The model used in this study is known as N-gram analysis, which is a subclass of UML. This analysis type relies on tokenization of a string of data, which is a method of breaking down a long string of data into manageable chunks, which can then be analyzed by the unsupervised learning model. By tokenizing the antigen epitope sequences, the unsupervised learning model can then conduct statistical analysis of the dataset as a whole, and determine any emergent patterns and trends over thousands of instances. In the context of UML, a single data point in a dataset is referred to as an instance, and the variables which distinguish various instances from each other are called attributes.

This study primarily focused on unsupervised analysis of positive binding epitopes. Future work is to include analysis of negative binding, and using the combination of both to construct a supervised model capable of predicting HLA-binding of a novel sequence.

  1. Results

The first stage of analysis focused on observing the generic HLA-MHC-II binding epitope dataset. This dataset underwent unsupervised N-gram analysis to determine the most common N-grams for generic HLA epitopes. Values of N between 1 and 8 were analyzed. From this analysis, a vocabulary graph can be constructed, as depicted in Figure 2. As can be observed from this graph, lower values of N result in a vocabulary plateau. This makes sense, because due to the method of tokenization, there are a limited number of novel tokens which could possibly exist – for example, since there are 20 possible amino acids, there are only 20 possible 1-grams, and 400 possible 2-grams, and so on.

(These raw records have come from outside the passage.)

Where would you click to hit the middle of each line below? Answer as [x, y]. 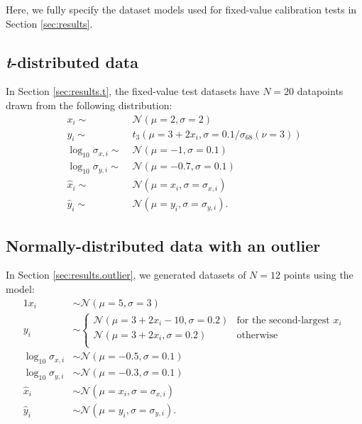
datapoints [320, 91]
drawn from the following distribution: [89, 105]
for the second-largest [283, 320]
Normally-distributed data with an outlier [163, 245]
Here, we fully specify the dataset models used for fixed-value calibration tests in [181, 9]
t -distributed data [72, 61]
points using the [318, 275]
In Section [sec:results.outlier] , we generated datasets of [126, 275]
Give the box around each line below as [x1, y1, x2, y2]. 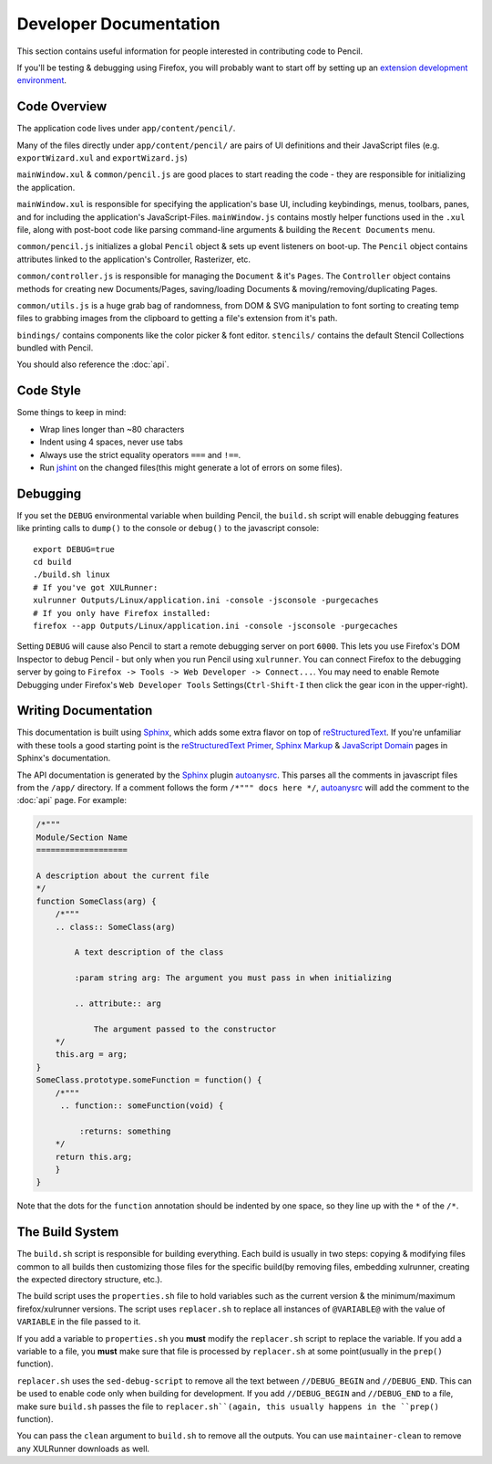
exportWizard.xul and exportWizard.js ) [16, 152, 188, 163]
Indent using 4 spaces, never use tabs [39, 436, 184, 447]
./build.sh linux [33, 570, 110, 580]
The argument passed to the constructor [93, 1023, 277, 1034]
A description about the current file [36, 870, 210, 881]
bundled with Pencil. [16, 342, 94, 353]
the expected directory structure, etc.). [16, 1274, 163, 1284]
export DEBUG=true [33, 544, 116, 554]
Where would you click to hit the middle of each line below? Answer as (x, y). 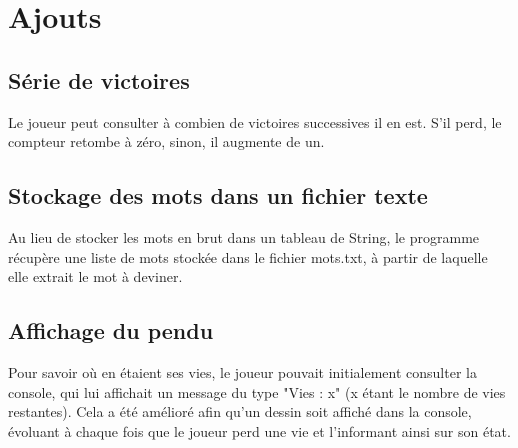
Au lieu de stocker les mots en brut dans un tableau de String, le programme (244, 236)
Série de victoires (99, 79)
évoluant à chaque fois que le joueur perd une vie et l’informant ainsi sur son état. (259, 430)
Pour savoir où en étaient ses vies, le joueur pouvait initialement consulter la (242, 371)
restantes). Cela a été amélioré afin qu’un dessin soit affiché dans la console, (240, 411)
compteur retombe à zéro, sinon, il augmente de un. (166, 141)
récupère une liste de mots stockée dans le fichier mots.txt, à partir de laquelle (248, 256)
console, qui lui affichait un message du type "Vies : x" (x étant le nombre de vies (257, 391)
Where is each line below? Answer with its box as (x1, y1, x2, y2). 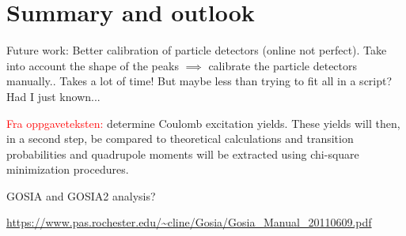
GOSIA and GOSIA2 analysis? (6, 187, 156, 204)
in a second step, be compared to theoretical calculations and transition (6, 130, 354, 147)
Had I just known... (6, 88, 101, 104)
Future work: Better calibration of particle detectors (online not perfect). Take (6, 42, 387, 58)
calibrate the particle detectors (208, 57, 358, 73)
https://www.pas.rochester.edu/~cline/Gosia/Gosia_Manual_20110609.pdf (6, 214, 372, 230)
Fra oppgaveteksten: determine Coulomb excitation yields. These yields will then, (6, 114, 400, 131)
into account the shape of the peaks (6, 57, 179, 73)
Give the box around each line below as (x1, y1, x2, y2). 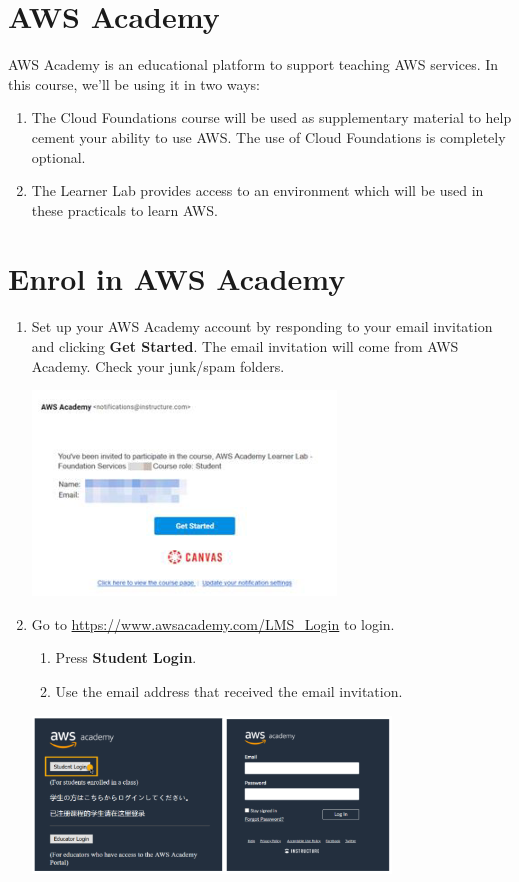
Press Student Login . (55, 647, 197, 668)
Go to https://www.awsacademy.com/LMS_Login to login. (31, 613, 395, 634)
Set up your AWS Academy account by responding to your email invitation (31, 316, 493, 337)
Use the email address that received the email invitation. (55, 680, 403, 701)
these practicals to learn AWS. (31, 199, 218, 220)
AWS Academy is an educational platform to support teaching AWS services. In (8, 54, 499, 75)
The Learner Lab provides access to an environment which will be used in (31, 180, 484, 201)
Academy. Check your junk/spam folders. (31, 355, 285, 376)

As values of N get higher, the plateauing behavior is seen less prominently, which indicates the dataset is not diverse enough to encompass the full scope of possible 8-grams, for example (20^8 possible tokens).

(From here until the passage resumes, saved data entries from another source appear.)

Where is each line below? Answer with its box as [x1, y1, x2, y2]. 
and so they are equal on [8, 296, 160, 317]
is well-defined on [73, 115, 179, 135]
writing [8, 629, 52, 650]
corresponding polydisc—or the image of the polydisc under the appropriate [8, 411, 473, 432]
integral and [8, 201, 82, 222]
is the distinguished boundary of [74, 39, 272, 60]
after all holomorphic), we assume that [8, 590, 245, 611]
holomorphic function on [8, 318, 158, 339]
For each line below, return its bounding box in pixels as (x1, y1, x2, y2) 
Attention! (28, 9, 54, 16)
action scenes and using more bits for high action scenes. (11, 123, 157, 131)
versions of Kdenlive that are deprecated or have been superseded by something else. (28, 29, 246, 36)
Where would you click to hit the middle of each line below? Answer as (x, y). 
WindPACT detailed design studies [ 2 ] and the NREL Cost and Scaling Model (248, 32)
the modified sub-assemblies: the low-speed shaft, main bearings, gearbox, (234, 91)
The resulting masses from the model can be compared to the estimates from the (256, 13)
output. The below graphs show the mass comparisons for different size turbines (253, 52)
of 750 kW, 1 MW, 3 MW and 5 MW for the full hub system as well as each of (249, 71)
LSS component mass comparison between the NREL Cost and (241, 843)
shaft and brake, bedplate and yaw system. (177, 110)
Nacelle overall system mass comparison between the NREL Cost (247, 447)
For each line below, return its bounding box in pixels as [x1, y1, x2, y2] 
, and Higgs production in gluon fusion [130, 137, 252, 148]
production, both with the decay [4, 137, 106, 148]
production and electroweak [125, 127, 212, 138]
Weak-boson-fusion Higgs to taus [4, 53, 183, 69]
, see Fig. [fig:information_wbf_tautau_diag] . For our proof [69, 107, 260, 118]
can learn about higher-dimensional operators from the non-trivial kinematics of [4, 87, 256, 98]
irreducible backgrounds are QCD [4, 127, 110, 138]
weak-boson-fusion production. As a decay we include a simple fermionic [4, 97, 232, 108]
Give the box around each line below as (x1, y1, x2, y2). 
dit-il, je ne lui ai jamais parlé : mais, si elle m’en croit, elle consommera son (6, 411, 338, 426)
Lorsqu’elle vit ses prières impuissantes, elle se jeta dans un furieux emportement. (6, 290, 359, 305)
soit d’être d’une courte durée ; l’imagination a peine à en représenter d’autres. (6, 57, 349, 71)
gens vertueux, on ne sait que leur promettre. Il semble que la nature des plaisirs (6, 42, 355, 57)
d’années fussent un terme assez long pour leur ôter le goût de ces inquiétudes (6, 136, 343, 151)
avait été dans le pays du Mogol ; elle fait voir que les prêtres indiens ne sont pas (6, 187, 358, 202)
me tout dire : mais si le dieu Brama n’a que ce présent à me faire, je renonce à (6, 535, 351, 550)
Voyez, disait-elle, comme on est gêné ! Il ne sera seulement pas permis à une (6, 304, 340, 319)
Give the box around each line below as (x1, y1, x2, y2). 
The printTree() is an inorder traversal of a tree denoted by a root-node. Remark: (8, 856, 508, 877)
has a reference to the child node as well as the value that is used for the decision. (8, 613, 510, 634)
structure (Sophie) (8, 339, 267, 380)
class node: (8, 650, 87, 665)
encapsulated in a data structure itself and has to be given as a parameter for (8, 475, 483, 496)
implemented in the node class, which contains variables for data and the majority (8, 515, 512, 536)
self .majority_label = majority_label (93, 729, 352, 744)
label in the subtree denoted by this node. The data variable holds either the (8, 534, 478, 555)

Based on Figure 2, N-grams of N = [1,4] result in a saturated vocabulary. Based on this it can be assumed that the sample size over that range of N is of adequate size for analysis of the dataset at that value of N. For larger values of N, the vocabulary does not reach a saturation plateau before termination of analysis, and therefore it is more likely that novel instances will appear. In light of this, the most significant N-gram sequence predictions of epitope binding will likely come from the range of N = [1,4].

After analysis of the generic HLA-binding epitope dataset, the set was split into disparate subtypes of HLA, which included HLA-DQ, HLA-DR, and HLA-DP. Each of these sets was subsequently analyzed to determine the most likely N-Grams in each set, with values of N = [1,8]. As seen in Figure 3, both HLA-DR and -DP exhibit similar populations of unigrams (1-grams) as the generalized HLA dataset, with the four acids L, A, K and E appearing in the top six most common acids for each subtype. However, HLA-DQ exhibits a drastically different breakdown of common amino acids, with the top six most common acids being A, E, G, S, P and V. This would seem to imply different properties are necessary to bind with HLA-DQ than with other HLA types.

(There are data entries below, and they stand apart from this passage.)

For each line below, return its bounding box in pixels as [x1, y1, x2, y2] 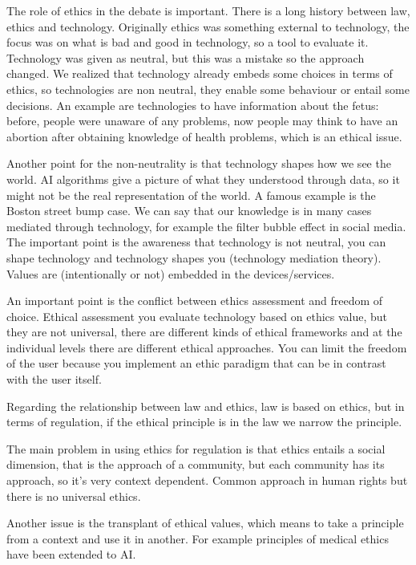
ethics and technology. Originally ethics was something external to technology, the [6, 18, 410, 35]
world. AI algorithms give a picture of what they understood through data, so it [6, 170, 400, 187]
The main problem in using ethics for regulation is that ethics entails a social [6, 440, 386, 457]
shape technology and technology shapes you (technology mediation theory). [6, 249, 382, 266]
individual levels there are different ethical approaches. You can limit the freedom [6, 339, 407, 356]
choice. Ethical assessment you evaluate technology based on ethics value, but [6, 307, 388, 324]
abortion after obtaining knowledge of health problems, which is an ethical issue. [6, 128, 402, 144]
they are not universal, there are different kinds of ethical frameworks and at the [6, 323, 402, 340]
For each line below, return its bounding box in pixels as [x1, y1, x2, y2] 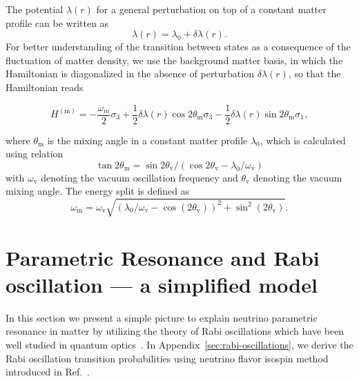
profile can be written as [6, 15, 109, 30]
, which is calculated [260, 133, 346, 147]
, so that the [288, 66, 341, 81]
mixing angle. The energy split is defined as [6, 184, 190, 198]
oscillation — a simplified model [6, 270, 318, 298]
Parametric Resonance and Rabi [6, 243, 320, 271]
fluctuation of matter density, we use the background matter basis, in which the [6, 52, 343, 67]
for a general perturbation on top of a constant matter [96, 2, 327, 16]
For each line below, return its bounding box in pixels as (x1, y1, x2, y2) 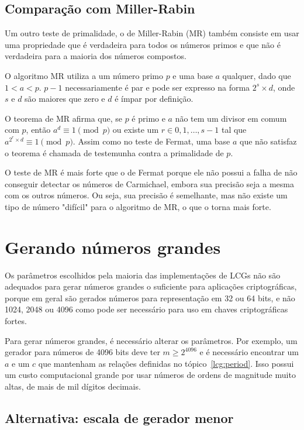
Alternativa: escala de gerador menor (5, 408, 234, 426)
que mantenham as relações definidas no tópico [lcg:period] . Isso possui (38, 357, 294, 369)
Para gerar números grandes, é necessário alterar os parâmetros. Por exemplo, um (5, 334, 298, 346)
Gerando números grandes (5, 235, 221, 259)
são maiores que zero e (25, 92, 105, 105)
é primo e (132, 112, 165, 124)
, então (26, 123, 51, 136)
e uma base (172, 69, 213, 81)
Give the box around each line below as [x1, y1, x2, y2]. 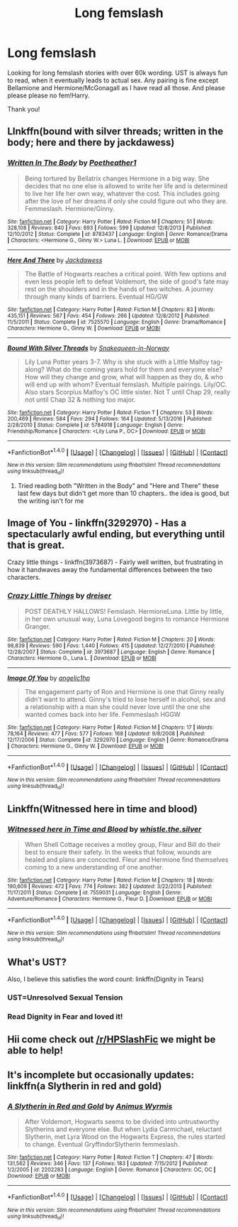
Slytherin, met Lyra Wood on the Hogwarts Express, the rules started [24, 1133, 225, 1141]
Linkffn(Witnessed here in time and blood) [7, 803, 198, 815]
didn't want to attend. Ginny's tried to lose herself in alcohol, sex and [24, 695, 226, 703]
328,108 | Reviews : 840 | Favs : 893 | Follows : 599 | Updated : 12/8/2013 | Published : [7, 224, 212, 232]
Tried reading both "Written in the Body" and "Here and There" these [17, 481, 220, 490]
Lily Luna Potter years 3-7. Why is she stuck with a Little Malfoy [24, 357, 210, 366]
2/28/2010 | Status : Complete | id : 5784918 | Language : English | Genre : [7, 421, 184, 428]
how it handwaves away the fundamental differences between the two [7, 566, 212, 574]

Additional analysis on larger values of N-gram tokens are ongoing for each of these datasets, but from a preliminary standpoint there seem to be certain tokens which appear a statistically significant amount more than random chance would dictate.

  1. Conclusions and Future Work

The most common amino acids in molecules which bind to HLA receptors in general are L, A, K, and E, and it is evident certain types of amino acid are favored for HLA-binding over others. This is an important first step towards allowing the initial stage of MHC-II-targeting drug design to be performed in-silico rather than in-vitro, which could save time and money.

The determination of which single amino acids are most common in HLA-binding proteins is an important first step towards developing an in-silico prediction model for HLA-binding. Future work is to include constructing a natural language processing model which takes in a user-provided amino acid and uses the HLA datasets to predict the configuration of acids most likely to bind to an HLA receptor. In-vitro experimentation will be conducted to verify these results, and to further improve the model’s predictive capabilities.